Note on threshold for including columns in
summed running mean track:
In the default 'Nucleotide-by-nucleotide' and zoomed-in
'Nucleotide-by-nucleotide' plots, the running mean of the log
likelihood scores summed over the input phylogenetic tree (i.e. the
input pairs file) skips regions that are gapped (or have ambiguous nt
codes) in any of the sequences in the pairs file. On the 'Redraw
plots' page, you have the option to extend this track into gapped
regions, provided the summed divergence of the contributing sequence
pairs in the region is >= (threshold) x (maximum divergence). (The
maximum divergence is just the summed divergence in ungapped parts of
the alignment. 0.01 <= threshold <= 0.99; default = 1.)
Where some sequence pairs are omitted due to gaps (or ambiguous nt
codes), but the summed divergence is still >= (threshold) x (maximum
divergence), the log likelihood scores are scaled by (maximum
divergence) / (local divergence), before taking the running mean.
(The local divergence is just the summed divergence in that particular
column of the alignment.) This scaling is applied so that you don't
get dips in the running mean just due to some sequences being gapped.

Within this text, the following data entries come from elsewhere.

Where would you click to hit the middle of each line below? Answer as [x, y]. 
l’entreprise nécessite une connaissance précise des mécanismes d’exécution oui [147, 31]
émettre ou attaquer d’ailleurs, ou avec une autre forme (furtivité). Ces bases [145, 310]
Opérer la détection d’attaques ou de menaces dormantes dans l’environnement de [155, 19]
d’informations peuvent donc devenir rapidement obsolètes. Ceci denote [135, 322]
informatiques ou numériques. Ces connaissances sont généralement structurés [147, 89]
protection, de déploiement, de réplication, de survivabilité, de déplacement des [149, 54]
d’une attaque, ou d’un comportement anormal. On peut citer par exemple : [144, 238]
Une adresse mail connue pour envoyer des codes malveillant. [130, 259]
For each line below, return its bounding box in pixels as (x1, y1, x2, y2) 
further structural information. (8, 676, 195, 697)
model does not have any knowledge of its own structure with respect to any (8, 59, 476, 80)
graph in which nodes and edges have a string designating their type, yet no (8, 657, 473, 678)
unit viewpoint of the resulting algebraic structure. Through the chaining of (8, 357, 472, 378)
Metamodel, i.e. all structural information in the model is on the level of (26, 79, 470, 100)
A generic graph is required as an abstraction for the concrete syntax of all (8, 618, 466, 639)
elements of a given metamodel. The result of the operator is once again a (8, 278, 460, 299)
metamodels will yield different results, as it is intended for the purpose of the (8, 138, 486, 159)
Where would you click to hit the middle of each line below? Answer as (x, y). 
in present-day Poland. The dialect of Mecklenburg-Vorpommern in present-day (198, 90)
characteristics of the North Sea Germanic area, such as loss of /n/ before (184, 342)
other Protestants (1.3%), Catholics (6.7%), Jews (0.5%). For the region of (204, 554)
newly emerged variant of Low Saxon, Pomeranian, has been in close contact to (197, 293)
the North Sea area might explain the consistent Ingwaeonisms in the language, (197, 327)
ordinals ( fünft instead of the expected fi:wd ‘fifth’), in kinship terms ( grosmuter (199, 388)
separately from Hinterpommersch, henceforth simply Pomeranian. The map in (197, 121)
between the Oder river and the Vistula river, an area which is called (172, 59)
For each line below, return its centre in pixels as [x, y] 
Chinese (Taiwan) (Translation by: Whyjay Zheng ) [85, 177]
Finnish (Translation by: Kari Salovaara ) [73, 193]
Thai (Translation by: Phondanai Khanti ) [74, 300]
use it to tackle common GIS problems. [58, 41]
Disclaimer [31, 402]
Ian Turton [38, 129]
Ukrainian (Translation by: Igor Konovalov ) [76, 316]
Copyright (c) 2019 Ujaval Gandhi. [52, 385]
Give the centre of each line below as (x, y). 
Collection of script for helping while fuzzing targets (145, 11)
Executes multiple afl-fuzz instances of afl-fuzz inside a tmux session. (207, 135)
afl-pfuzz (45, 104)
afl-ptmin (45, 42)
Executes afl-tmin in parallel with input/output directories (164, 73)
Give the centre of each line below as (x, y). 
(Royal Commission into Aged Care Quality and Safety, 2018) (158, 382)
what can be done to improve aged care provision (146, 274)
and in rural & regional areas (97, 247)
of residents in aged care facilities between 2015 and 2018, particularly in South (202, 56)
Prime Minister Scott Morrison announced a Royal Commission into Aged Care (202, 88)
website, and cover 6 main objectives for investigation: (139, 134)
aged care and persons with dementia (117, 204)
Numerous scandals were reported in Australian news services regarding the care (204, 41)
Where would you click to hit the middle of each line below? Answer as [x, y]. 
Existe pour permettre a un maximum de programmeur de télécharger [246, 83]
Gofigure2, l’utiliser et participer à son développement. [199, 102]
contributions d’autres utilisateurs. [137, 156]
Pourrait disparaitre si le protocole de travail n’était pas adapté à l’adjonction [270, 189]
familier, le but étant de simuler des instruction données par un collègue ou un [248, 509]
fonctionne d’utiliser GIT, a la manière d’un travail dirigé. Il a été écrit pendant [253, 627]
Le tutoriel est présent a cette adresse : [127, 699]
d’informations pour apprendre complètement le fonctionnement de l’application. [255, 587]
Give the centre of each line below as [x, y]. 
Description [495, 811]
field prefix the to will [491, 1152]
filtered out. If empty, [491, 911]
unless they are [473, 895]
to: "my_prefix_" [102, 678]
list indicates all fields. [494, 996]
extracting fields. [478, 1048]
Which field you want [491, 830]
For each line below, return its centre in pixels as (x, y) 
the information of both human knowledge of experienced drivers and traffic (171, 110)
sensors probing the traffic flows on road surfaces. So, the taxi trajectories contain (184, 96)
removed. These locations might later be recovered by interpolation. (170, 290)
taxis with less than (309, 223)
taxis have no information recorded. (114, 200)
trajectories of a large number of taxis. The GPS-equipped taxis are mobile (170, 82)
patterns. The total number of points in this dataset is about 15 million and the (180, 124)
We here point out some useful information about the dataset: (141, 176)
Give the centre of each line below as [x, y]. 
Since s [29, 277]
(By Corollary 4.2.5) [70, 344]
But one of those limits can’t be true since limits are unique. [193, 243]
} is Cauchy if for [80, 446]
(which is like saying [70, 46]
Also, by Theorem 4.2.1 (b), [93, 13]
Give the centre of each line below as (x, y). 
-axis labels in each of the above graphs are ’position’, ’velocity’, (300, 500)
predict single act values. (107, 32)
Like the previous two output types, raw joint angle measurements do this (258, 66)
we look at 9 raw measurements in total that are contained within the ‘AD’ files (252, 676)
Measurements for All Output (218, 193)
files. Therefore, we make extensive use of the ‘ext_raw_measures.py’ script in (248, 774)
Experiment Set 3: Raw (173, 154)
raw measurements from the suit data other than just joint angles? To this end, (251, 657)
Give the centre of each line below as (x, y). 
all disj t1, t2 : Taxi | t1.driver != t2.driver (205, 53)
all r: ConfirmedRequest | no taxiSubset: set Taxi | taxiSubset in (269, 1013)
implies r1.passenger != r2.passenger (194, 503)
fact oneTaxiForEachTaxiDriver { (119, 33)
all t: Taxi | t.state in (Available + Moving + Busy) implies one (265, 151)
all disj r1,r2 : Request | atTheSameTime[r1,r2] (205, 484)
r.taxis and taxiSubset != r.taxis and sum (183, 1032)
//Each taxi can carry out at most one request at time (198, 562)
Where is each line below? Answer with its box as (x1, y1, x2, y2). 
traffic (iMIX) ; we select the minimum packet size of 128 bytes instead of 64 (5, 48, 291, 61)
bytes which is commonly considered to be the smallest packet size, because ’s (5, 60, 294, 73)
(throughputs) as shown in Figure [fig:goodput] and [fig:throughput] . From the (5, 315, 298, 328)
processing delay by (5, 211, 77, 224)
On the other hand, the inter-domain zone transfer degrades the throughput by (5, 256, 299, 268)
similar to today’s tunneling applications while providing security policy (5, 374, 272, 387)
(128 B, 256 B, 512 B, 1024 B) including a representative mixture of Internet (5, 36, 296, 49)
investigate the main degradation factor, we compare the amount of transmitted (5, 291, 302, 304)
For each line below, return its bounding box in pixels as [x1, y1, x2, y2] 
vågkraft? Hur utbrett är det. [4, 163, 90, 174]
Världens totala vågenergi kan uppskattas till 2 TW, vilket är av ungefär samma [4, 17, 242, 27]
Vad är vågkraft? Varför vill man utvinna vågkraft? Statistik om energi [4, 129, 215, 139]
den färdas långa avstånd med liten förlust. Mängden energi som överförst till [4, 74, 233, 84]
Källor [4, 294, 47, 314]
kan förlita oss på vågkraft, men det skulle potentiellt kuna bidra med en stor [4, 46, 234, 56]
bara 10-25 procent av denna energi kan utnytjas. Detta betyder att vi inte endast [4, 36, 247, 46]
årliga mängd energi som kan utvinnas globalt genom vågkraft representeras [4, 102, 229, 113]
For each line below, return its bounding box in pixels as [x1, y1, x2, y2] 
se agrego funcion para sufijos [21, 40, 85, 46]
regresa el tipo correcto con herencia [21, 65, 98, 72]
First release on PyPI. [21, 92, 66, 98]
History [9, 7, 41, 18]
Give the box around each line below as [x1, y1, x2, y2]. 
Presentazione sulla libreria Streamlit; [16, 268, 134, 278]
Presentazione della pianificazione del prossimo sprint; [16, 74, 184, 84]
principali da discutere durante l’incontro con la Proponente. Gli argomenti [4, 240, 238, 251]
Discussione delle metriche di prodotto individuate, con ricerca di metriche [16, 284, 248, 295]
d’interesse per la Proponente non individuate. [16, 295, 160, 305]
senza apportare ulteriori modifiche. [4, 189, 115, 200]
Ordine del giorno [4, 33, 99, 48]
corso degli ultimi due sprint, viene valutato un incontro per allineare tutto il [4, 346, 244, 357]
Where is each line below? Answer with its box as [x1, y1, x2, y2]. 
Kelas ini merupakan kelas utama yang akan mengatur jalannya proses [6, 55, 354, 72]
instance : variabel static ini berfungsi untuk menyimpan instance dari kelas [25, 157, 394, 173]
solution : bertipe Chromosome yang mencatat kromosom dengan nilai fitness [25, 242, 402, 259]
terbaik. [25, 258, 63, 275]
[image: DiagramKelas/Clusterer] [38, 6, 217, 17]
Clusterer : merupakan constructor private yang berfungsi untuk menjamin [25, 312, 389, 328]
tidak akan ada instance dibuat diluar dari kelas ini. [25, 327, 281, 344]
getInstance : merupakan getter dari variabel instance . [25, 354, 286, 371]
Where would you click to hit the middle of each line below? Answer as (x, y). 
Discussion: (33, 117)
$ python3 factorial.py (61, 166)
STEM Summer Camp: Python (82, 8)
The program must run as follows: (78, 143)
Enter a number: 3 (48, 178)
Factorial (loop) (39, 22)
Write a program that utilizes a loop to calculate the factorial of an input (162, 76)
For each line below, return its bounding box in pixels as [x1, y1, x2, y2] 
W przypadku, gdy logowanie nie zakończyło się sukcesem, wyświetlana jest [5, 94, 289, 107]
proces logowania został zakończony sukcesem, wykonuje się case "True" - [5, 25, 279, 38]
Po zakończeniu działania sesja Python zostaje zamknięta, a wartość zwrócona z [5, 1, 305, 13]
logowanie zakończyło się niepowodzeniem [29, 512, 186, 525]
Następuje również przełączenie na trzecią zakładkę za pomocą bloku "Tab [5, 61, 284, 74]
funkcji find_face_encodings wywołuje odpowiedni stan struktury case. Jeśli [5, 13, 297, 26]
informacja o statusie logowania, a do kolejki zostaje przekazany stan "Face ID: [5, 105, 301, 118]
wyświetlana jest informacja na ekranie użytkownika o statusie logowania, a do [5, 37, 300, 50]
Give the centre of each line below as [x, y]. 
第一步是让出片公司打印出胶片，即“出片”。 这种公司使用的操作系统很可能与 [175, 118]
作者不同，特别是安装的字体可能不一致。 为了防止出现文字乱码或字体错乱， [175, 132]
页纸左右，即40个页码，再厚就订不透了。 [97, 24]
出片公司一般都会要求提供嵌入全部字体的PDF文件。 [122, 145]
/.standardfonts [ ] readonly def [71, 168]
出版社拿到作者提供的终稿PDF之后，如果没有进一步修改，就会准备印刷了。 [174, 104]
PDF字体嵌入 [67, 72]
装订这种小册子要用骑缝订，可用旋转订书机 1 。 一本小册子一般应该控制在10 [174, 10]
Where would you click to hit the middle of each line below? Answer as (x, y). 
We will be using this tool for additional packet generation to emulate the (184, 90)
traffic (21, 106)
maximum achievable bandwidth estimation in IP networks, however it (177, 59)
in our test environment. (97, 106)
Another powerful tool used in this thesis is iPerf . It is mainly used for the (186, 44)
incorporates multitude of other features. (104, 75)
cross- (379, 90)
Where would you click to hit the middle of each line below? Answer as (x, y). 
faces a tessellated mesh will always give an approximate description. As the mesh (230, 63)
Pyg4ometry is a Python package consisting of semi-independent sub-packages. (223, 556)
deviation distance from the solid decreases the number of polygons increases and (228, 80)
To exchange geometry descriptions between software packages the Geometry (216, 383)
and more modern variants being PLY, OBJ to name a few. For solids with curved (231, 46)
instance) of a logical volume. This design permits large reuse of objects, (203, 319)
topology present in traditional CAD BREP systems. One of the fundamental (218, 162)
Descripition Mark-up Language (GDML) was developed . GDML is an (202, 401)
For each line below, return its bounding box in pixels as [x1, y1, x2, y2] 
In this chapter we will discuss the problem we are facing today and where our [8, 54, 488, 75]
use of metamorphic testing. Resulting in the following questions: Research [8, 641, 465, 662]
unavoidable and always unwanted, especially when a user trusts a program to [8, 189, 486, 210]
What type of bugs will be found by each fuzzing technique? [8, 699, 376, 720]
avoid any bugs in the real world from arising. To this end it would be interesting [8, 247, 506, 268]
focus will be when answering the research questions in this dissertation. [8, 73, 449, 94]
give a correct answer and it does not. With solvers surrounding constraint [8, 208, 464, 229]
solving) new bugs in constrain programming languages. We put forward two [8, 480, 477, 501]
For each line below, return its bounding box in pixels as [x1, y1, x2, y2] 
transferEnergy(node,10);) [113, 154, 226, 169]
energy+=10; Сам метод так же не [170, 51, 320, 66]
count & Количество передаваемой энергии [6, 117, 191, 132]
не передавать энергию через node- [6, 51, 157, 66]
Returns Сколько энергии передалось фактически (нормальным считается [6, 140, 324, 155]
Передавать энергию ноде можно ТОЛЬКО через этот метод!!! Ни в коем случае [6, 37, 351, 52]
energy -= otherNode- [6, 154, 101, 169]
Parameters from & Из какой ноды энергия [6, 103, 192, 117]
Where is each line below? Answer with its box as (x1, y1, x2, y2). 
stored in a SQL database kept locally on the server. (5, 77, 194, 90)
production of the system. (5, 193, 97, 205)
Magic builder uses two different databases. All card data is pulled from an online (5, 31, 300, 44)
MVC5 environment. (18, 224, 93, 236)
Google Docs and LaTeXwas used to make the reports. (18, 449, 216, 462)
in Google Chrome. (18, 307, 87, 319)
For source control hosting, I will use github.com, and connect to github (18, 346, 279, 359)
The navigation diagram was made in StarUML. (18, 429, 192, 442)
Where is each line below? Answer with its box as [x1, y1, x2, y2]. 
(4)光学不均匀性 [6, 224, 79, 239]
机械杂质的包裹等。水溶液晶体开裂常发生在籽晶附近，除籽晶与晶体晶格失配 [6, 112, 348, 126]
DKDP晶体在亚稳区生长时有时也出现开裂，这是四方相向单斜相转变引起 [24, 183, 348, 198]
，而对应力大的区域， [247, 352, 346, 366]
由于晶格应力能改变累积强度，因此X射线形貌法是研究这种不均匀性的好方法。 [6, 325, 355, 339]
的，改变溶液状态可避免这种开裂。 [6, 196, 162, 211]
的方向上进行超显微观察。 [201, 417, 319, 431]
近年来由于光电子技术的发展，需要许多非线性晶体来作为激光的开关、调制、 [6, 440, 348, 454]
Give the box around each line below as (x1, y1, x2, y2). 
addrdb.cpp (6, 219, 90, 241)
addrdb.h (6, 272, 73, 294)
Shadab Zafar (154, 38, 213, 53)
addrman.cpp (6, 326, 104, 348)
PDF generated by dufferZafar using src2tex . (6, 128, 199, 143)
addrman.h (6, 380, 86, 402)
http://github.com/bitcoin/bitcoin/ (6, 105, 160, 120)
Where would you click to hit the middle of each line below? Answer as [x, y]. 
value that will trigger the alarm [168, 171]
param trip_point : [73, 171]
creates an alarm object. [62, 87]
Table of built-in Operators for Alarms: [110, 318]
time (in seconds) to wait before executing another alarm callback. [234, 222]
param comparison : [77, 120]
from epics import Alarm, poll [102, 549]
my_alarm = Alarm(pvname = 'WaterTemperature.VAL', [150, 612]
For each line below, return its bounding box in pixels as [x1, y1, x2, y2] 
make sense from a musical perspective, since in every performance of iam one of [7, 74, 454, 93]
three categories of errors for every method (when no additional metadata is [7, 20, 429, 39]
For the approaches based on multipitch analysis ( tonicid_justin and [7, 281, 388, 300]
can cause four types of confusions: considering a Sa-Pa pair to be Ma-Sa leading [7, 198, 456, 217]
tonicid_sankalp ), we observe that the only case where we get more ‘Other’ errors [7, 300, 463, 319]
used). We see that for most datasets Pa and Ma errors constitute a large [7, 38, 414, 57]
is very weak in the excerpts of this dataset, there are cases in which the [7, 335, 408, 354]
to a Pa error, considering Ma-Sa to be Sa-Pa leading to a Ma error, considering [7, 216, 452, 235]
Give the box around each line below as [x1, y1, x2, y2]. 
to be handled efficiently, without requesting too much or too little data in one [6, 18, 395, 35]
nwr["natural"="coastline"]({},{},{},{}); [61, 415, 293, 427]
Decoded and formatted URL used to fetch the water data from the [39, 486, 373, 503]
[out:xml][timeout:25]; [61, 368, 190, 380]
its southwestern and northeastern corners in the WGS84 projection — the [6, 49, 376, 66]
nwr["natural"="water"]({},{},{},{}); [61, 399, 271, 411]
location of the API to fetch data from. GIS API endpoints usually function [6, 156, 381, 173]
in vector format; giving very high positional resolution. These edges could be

Be aware, however, that in partially gapped regions the
signal-to-noise ratio will be lower compared with neighbouring
ungapped regions.
The values in the raw summed-over-tree likelihood scores track are not
scaled by (maximum divergence) / (local divergence), because these
scores represent the actual likelihoods, based on the information in
each column - i.e. if some sequences are gapped (or have ambiguous nt
codes) then there is less information so, all other things being
equal, the likelihood ratios are lower.